Washington. -- So, the joke goes, one of O.J.'s lawyers says to him, I've got good news and bad news.
The bad news is that DNA blood tests prove you guilty.
The good news is your cholesterol is 130.
Judge Lance Ito so likes that joke, he recently told it in court to Mr. Simpson's star attorney, Johnnie Cochran, during one of those breaks in this trial that often seems to be more breaks than trial.
If Mr. Cochran likes the judge's act, too bad he wasn't in Orange County a few weeks ago when Judge Ito addressed a dinner of the local Asian-American Bar Association.
He began by saying that his dinner partner had apologized for not knowing much about the Simpson trial, and Judge Ito said he replied that neither did he. Then he told some more O.J. trial jokes.
His Honor is a scream.
As the wheels fall off the jalopy that the Simpson trial has become, considerable blame goes to the judge whose judgment can be gauged by the fact that he has invited Larry King, Barbara Walters and Geraldo Rivera to his chambers.
The trial he has failed to control is convincing the country that yet another facet of our civic life, the criminal-justice system, is ridiculous.
One of the two jurors dismissed the other day was accused of attempting to pass a note to a fellow juror.
The other dismissed juror was accused of intimidating other jurors, including the note-passer whom he allegedly stared at and brushed up against in an elevator. He is said to have scowled a lot in the jury box.
Well. His life has been hijacked. He has been, in effect, under house arrest since, it must seem, the Eisenhower administration, with no release in sight.
He probably knows that jurors were not sequestered in the trials of the Menendez brothers and the World Trade Center bombers.
He is in close confinement with people who did not volunteer for such intimacy. He and they have spent hundreds of idle hours as the judge, who until recently has squandered their lives by conducting the trial on bankers' hours, argued arcana and minutiae with the opposing regiments of lawyers in more than 440 sidebar conferences.
So what's not to scowl about? Any juror who has not yet become so distraught as to justify dismissal should be dismissed for terminal strangeness.
Televising the trial has demonstrated that observing something can change it. Would there have been 16 lawyers present on Mr. Simpson's side of the courtroom the other day if this were not such a grand opportunity for them to advertise themselves for future clients?
Does not that (and Judge Ito's slack reins) help explain the absurd repetitiveness of the questioning?
And is it not reasonable for Mr. Simpson's attorneys to play to the public on the assumption that sequestration cannot prevent leakage into the jury of opinions from the outside world?
And are not Mr. Simpson's attorneys using television to condition jurors in the next trial, after a mistrial?
The trial is taking place in a city where it can take 80 separate government clearances to start a small business, and proceduritis in the criminal-justice system may be slightly worse in California than elsewhere.
But it is true nationally that there are now so many buttons for defense lawyers to push that anyone with enough money to hire enough of them can litigate everything -- every police procedure, 10-year-old remarks allegedly made by one of the many detectives involved, and so on.
The attempt to achieve perfect justice by giving the defense in criminal cases more and more leeway is proving an old axiom:
The quest for perfection is the enemy of the good.

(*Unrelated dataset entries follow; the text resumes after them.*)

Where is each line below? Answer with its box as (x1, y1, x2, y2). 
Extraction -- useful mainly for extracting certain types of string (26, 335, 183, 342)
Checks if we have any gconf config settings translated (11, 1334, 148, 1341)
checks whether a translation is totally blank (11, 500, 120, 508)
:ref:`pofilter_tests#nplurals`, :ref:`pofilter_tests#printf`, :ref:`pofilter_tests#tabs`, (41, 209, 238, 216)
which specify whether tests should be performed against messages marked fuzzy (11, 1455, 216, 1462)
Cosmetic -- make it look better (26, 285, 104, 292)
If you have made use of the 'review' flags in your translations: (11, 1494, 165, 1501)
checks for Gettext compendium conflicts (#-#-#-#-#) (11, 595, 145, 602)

Justice is supposedly served by truth, but how is truth served by all the weapons the defense can resort to in excluding evidence? Or by the absence of inhibitions on the defense's use of moral assaults on the character and reputation of witnesses?

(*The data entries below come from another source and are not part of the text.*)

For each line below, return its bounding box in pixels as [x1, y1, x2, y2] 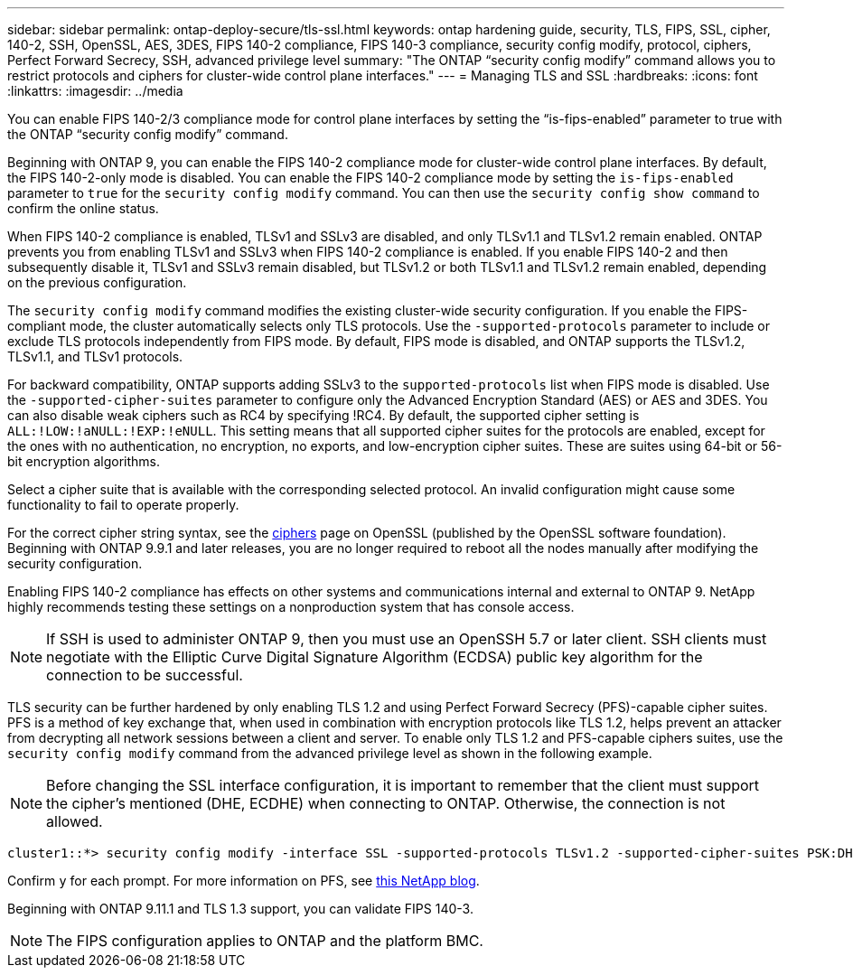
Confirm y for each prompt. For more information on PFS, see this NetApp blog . [7, 873, 480, 888]
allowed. [46, 812, 103, 830]
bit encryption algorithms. [7, 454, 160, 469]
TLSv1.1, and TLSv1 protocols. [7, 349, 183, 364]
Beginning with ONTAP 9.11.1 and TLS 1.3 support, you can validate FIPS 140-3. [7, 901, 473, 916]
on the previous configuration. [7, 275, 187, 290]
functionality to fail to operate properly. [7, 497, 239, 512]
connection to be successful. [46, 666, 243, 684]

Or by all the latitude the defense has in filling the courtroom with a fog of hypothetical propositions -- about throat-slitting drug dealers, about a large frame-up conspiracy against Mr. Simpson swiftly organized by police the night of the crime.
This, although the defense also argues that the LAPD is too bumbling to competently organize an investigation of a shoplifting case.
This spectacle has made many people famous (Baltimore policemen served as buffers between Kato Kaelin and his public at a recent Orioles game) but has relegated two people to the obscurity of afterthoughts -- Nicole Simpson and Ron Goldman.
Leaving aside nagging questions of justice, it is fascinating to watch someone getting away with murder.
George F. Will is a syndicated columnist.